Para um movimento que vivia da liberdade, o AI-5, sete meses depois, veio como sentença de morte. Acusados de subversão, Caetano e Gil foram presos até o início de 69, quando rumaram para o exílio em Londres. Segundo Nelson Motta, a interrupção forçada livrou os tropicalistas de um “beco criativo sem saída”.
– O movimento estava cada vez mais experimental, cada vez mais louco, e começava a se afastar do público – lembra o jornalista, que vê no samba Aquele abraço, composto por Gil no caminho entre a cadeia e o aeroporto, um reencontro com o pop e o mundo real.
Velhinhos, mas influentes
Quatro décadas depois, as influências da Tropicália sobrevivem no som de artistas como Marisa Monte, Adriana Calcanhoto, Marcelo D2 e Seu Jorge. Com os cabelos grisalhos e bem aparados, Caetano é um senhor que ainda concede entrevistas polêmicas, mas dança no compasso das gravadoras, canta Cole Porter em inglês e sobe ao palco de terno e gravata. Gil também trocou a cabeleira e as roupas coloridas pelo figurino embecado de ministro da Cultura do governo Lula.
Os tropicalistas envelheceram, é verdade, mas continuam influenciando e movimentando a cena cultural brasileira. E despertando interesse mundial, como comprova a exposição Tropicália, em cartaz até 30 de setembro no Museu de Arte Moderna do Rio, depois de passar por Inglaterra, Alemanha e Estados Unidos.
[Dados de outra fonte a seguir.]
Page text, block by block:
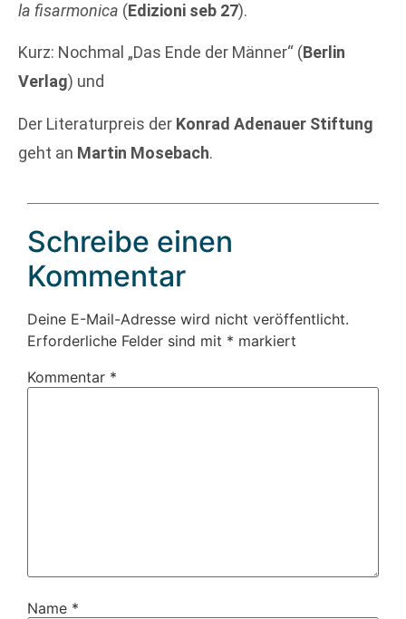
la fisarmonica (Edizioni seb 27).
Kurz: Nochmal „Das Ende der Männer“ (Berlin
Verlag) und
Der Literaturpreis der Konrad Adenauer Stiftung
geht an Martin Mosebach.
Schreibe einen
Kommentar
Deine E-Mail-Adresse wird nicht veröffentlicht.
Erforderliche Felder sind mit * markiert
Kommentar *
Name *
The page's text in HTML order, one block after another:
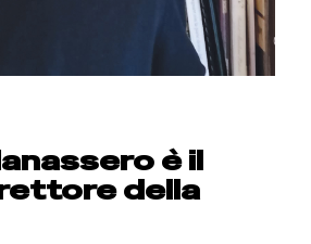
è il
della
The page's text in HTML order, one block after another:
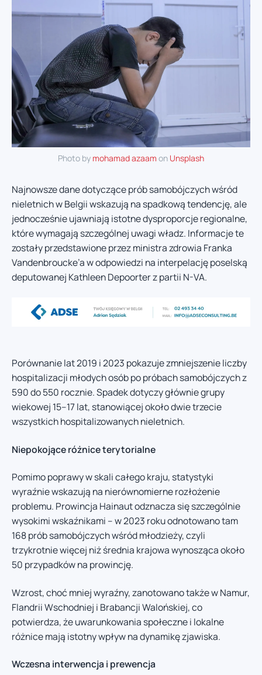
Photo by mohamad azaam on Unsplash
Najnowsze dane dotyczące prób samobójczych wśród
nieletnich w Belgii wskazują na spadkową tendencję, ale
jednocześnie ujawniają istotne dysproporcje regionalne,
które wymagają szczególnej uwagi władz. Informacje te
zostały przedstawione przez ministra zdrowia Franka
Vandenbroucke’a w odpowiedzi na interpelację poselską
deputowanej Kathleen Depoorter z partii N-VA.
Porównanie lat 2019 i 2023 pokazuje zmniejszenie liczby
hospitalizacji młodych osób po próbach samobójczych z
590 do 550 rocznie. Spadek dotyczy głównie grupy
wiekowej 15–17 lat, stanowiącej około dwie trzecie
wszystkich hospitalizowanych nieletnich.
Niepokojące różnice terytorialne
Pomimo poprawy w skali całego kraju, statystyki
wyraźnie wskazują na nierównomierne rozłożenie
problemu. Prowincja Hainaut odznacza się szczególnie
wysokimi wskaźnikami – w 2023 roku odnotowano tam
168 prób samobójczych wśród młodzieży, czyli
trzykrotnie więcej niż średnia krajowa wynosząca około
50 przypadków na prowincję.
Wzrost, choć mniej wyraźny, zanotowano także w Namur,
Flandrii Wschodniej i Brabancji Walońskiej, co
potwierdza, że uwarunkowania społeczne i lokalne
różnice mają istotny wpływ na dynamikę zjawiska.
Wczesna interwencja i prewencja

A mostra reúne discos, cartazes, poemas e os penetráveis de Helio Oiticica, papa tropicalista da arte contemporânea. Os trabalhos foram abertos em fevereiro do ano passado, em Londres, com shows de Tom Zé, Gal Costa, Gilberto Gil e a primeira apresentação do aguardado revival dos Mutantes. Mas sem a cantora Rita Lee – que deixou o barco em 1972, quando o grupo mergulhava no rock progressivo, para se tornar rainha do pop nacional.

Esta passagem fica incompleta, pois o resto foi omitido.